WHAT THIS TASK INVOLVES:
Starting with the line containing "fan_in_fan_out_initializers.hpp [171, 94]" and going on through the line containing "Inheritance diagram for", return the lines of the data below exactly, and only those.

DATA TO EXAMINE:

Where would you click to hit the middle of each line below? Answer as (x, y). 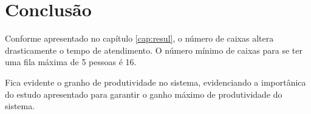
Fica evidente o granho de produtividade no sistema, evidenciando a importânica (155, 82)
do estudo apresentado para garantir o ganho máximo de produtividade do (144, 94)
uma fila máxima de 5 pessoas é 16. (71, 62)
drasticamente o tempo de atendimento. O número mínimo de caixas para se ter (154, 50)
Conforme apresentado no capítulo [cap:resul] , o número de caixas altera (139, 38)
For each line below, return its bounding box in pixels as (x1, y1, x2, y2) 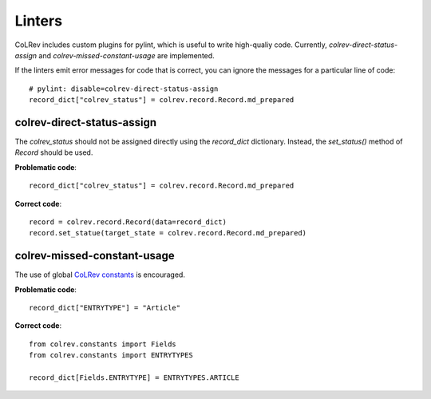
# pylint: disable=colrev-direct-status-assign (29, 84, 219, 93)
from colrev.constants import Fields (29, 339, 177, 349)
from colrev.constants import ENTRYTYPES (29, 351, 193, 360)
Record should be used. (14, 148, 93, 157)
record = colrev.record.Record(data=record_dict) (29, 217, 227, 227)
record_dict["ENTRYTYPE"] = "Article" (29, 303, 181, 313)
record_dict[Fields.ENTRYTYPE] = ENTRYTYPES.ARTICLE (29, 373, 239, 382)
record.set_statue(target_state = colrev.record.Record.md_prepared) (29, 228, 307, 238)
* * *
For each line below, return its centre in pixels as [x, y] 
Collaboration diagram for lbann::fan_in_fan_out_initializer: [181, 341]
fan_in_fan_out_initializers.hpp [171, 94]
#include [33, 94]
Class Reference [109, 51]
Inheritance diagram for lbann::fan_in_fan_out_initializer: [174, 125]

COMPLETED TASK:
fan_in_fan_out_initializers.hpp [171, 94]
#include [33, 94]
Class Reference [109, 51]
Inheritance diagram for lbann::fan_in_fan_out_initializer: [174, 125]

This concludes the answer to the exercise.